SOURCE MATERIAL below:

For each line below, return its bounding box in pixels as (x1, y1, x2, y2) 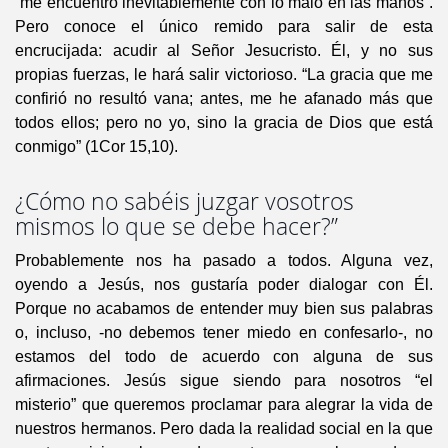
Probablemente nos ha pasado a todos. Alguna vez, (15, 252, 433, 270)
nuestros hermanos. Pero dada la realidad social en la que (15, 420, 433, 438)
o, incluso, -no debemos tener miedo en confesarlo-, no (15, 324, 433, 342)
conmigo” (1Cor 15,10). (15, 138, 178, 156)
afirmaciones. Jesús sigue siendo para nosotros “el (15, 372, 433, 390)
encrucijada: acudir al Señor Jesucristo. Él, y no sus (15, 42, 433, 60)
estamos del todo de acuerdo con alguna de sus (15, 348, 433, 366)
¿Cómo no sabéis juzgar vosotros (15, 186, 354, 218)
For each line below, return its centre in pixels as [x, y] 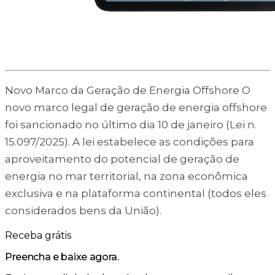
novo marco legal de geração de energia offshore [136, 107]
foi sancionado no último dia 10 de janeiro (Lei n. [131, 124]
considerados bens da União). [83, 210]
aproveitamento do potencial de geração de [122, 159]
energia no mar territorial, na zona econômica [126, 176]
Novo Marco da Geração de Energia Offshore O [128, 90]
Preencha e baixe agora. [62, 257]
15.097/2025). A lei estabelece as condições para [130, 141]
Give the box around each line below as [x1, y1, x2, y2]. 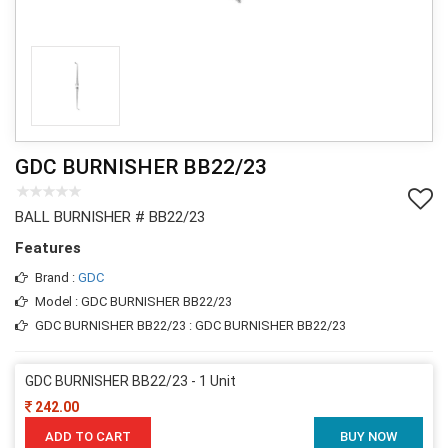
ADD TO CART [45, 428, 131, 444]
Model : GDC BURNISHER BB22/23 [35, 293, 232, 309]
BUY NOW [340, 428, 397, 444]
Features [15, 238, 81, 257]
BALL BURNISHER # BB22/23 [15, 207, 205, 226]
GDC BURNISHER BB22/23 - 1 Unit [25, 372, 236, 389]
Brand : [35, 269, 78, 285]
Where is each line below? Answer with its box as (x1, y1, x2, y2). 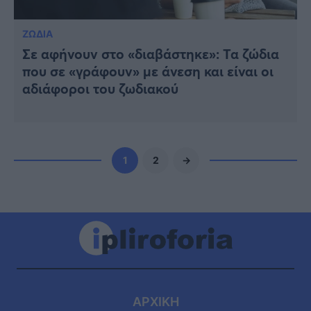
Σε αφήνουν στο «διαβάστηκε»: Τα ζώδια (22, 44, 279, 63)
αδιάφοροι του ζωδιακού (22, 78, 178, 98)
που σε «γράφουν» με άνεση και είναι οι (22, 61, 274, 81)
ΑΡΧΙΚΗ (132, 294, 179, 309)
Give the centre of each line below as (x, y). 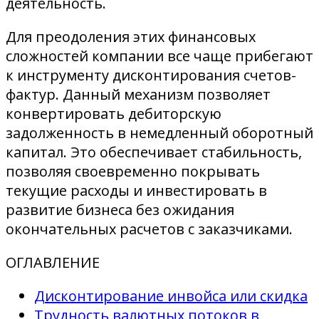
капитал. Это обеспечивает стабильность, (154, 152)
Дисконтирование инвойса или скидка (171, 296)
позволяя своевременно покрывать (133, 171)
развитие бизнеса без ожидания (120, 209)
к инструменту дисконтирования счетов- (151, 75)
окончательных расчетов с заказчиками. (149, 229)
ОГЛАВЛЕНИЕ (53, 262)
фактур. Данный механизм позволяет (138, 94)
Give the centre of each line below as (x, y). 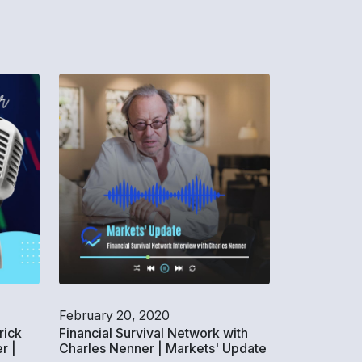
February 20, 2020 (114, 316)
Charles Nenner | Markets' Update (163, 348)
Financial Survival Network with (154, 333)
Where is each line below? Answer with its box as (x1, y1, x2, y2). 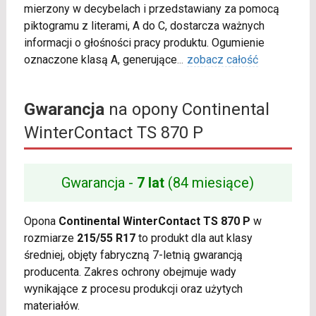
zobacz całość (186, 52, 258, 66)
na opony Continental (104, 99, 269, 119)
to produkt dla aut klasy (135, 231, 253, 245)
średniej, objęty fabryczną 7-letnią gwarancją (23, 248, 243, 262)
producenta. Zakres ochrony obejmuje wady (23, 265, 236, 279)
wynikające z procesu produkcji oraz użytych (23, 281, 243, 296)
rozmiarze (23, 231, 77, 245)
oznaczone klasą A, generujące (23, 52, 177, 66)
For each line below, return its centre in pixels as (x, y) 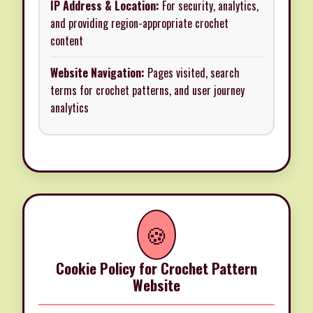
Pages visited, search (192, 73)
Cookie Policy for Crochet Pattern (156, 268)
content (67, 41)
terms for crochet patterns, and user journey (147, 90)
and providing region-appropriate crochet (139, 23)
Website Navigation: (97, 73)
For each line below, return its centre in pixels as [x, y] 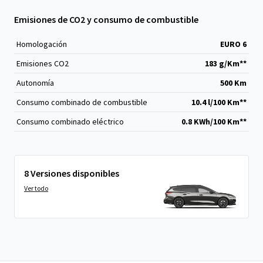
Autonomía [35, 83]
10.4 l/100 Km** [219, 102]
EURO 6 [233, 44]
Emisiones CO [41, 63]
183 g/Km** [226, 63]
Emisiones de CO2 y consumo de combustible [106, 19]
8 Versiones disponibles [72, 173]
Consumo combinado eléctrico [70, 122]
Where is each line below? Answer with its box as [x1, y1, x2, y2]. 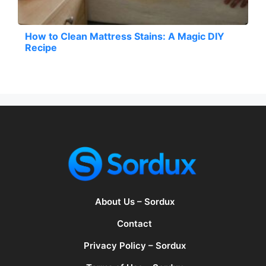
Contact [117, 218, 152, 230]
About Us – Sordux [94, 196, 175, 208]
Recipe [25, 41, 57, 53]
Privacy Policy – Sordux [83, 239, 186, 251]
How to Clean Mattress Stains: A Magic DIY [25, 30, 224, 42]
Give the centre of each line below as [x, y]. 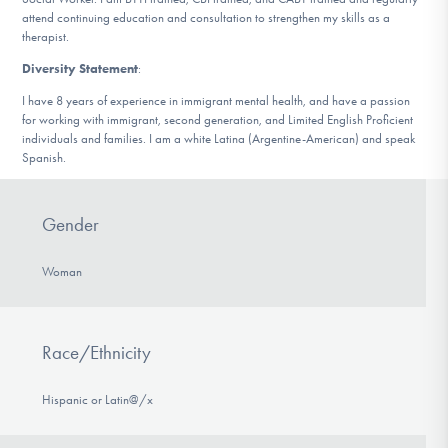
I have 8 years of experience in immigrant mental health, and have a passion [216, 100]
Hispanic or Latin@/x [97, 400]
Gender [70, 225]
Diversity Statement [80, 68]
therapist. [46, 36]
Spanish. [44, 157]
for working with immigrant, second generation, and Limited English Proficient [218, 119]
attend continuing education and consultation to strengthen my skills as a [206, 17]
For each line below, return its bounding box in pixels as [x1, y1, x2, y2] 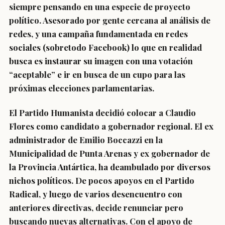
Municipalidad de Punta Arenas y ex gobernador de [9, 148, 210, 159]
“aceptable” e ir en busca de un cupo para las [9, 69, 185, 80]
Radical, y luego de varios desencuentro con [9, 188, 182, 199]
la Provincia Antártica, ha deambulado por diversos [9, 161, 210, 172]
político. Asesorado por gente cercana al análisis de [9, 15, 210, 26]
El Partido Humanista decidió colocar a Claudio [9, 107, 196, 118]
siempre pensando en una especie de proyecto [9, 1, 190, 12]
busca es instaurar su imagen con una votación [9, 55, 193, 66]
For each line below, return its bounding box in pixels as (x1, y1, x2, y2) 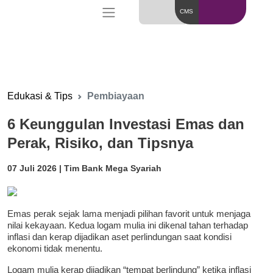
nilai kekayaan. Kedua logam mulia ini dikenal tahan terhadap (7, 220, 248, 231)
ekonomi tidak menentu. (7, 243, 102, 254)
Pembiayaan (87, 90, 144, 101)
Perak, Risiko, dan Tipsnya (7, 135, 193, 152)
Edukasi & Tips (7, 90, 73, 101)
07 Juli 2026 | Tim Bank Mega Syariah (7, 163, 161, 174)
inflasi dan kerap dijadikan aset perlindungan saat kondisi (7, 232, 232, 243)
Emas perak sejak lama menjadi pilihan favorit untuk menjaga (7, 208, 250, 219)
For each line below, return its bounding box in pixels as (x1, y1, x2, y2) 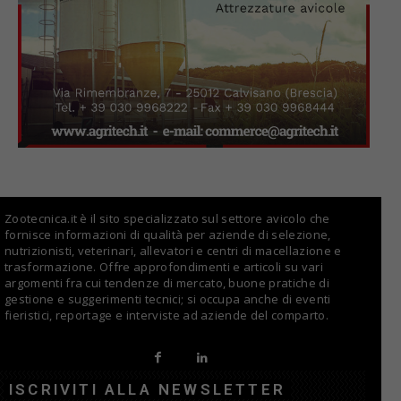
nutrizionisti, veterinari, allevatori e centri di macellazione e (4, 243, 342, 260)
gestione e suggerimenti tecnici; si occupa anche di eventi (4, 291, 331, 308)
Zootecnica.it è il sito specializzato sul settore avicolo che (4, 210, 330, 227)
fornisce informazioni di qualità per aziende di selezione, (4, 226, 331, 243)
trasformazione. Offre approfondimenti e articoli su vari (4, 259, 323, 276)
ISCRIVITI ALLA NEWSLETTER (9, 380, 286, 398)
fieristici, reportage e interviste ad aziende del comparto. (4, 307, 328, 324)
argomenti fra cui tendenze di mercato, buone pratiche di (4, 275, 329, 292)
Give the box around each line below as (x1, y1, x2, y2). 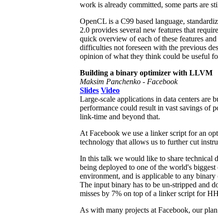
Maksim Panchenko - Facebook (80, 77, 178, 86)
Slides (80, 86, 99, 94)
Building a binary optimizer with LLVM (80, 68, 213, 77)
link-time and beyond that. (80, 112, 160, 121)
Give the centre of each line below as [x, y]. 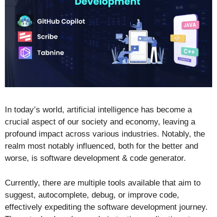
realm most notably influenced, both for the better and [101, 146]
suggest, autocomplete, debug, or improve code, [92, 195]
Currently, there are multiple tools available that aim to [103, 183]
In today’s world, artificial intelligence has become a [98, 110]
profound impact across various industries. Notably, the [105, 134]
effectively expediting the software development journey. [106, 207]
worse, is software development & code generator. [95, 158]
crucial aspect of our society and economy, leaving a [100, 122]
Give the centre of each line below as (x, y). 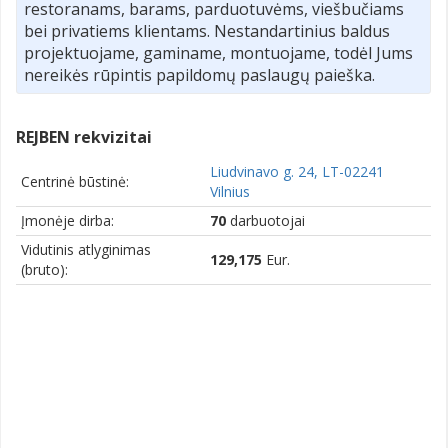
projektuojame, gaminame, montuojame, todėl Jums (218, 53)
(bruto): (44, 270)
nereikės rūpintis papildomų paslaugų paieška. (199, 75)
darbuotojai (265, 221)
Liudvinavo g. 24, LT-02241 (297, 172)
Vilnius (230, 192)
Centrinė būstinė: (75, 182)
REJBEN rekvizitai (84, 137)
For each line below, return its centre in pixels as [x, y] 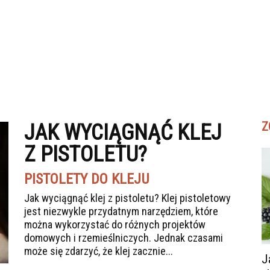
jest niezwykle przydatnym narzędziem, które [121, 211]
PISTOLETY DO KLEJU [87, 179]
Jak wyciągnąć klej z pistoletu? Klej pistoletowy [127, 198]
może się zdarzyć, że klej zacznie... [99, 251]
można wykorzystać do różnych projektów [115, 224]
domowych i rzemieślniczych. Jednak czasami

End of SOURCE MATERIAL.

WHAT THE EXERCISE ASKS
Return all lines of the data in which the string "BURNISHER" appears.

RESULT FOR THIS EXERCISE
Model : GDC BURNISHER BB22/23 [35, 293, 232, 309]
BALL BURNISHER # BB22/23 [15, 207, 205, 226]
GDC BURNISHER BB22/23 - 1 Unit [25, 372, 236, 389]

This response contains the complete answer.